Brief: Using the data below, reproduce exactly the lines from the line with "void CRC_SetIDRegister (uint8_t" to the line with "protocol: tls (85, 1051)", both included; pictures must be dropped.

┌──

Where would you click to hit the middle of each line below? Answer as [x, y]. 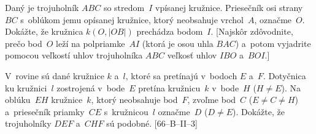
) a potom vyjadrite [273, 43]
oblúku [18, 100]
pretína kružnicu [169, 87]
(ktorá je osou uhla [178, 43]
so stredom [124, 7]
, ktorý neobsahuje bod [134, 100]
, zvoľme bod [212, 100]
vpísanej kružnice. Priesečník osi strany [229, 7]
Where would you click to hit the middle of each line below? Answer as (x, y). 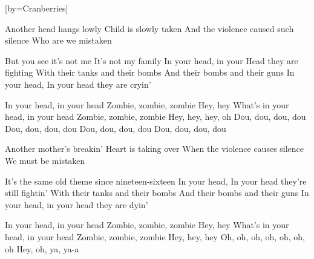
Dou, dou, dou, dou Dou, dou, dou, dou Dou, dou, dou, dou (116, 128)
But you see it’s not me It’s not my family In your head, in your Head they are (152, 60)
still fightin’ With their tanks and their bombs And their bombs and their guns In (157, 193)
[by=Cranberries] (37, 8)
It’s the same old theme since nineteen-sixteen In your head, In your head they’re (156, 181)
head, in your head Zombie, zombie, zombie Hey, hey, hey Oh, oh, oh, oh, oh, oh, (155, 236)
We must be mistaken (45, 160)
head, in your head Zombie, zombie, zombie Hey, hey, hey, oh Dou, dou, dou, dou (155, 116)
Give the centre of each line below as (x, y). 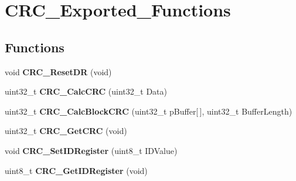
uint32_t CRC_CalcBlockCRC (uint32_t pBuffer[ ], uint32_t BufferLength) (149, 111)
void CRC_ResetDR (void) (58, 71)
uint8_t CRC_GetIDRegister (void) (76, 170)
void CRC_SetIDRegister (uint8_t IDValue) (91, 150)
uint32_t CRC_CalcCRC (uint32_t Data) (86, 91)
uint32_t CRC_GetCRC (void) (66, 131)
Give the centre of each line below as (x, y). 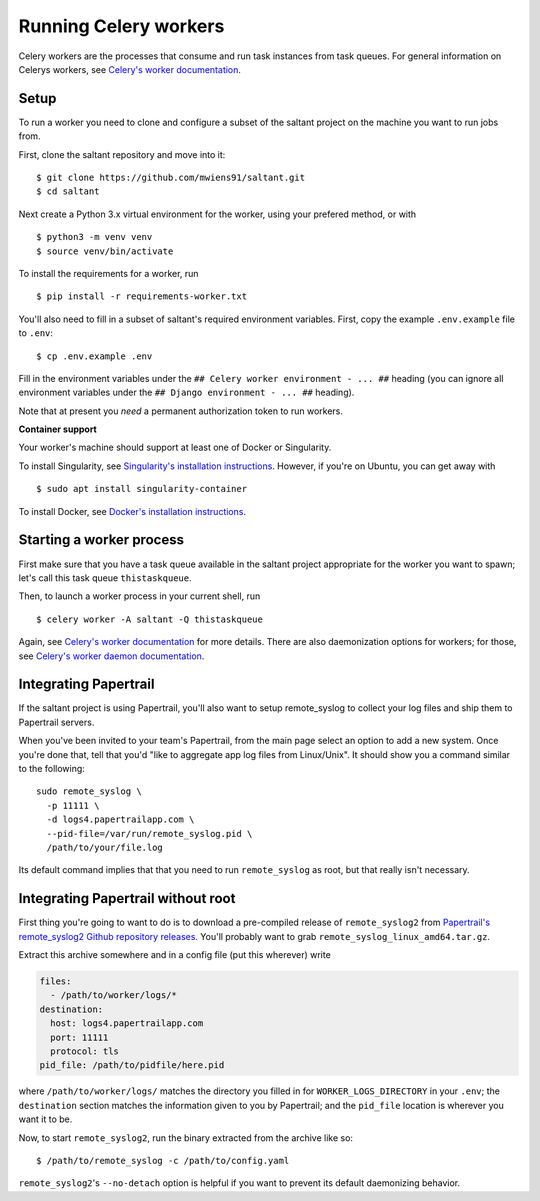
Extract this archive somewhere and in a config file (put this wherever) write (175, 955)
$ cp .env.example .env (94, 356)
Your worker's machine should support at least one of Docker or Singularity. (175, 447)
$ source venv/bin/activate (105, 251)
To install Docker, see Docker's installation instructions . (132, 511)
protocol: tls (85, 1051)
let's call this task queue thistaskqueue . (105, 577)
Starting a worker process (101, 540)

└──

Completed task:
void CRC_SetIDRegister (uint8_t IDValue) (91, 150)
uint32_t CRC_CalcCRC (uint32_t Data) (86, 91)
uint32_t CRC_GetCRC (void) (66, 131)
Give the centre of each line below as (x, y). 
Extract this archive somewhere and in a config file (put this wherever) write (175, 955)
$ cp .env.example .env (94, 356)
Your worker's machine should support at least one of Docker or Singularity. (175, 447)
$ source venv/bin/activate (105, 251)
To install Docker, see Docker's installation instructions . (132, 511)
protocol: tls (85, 1051)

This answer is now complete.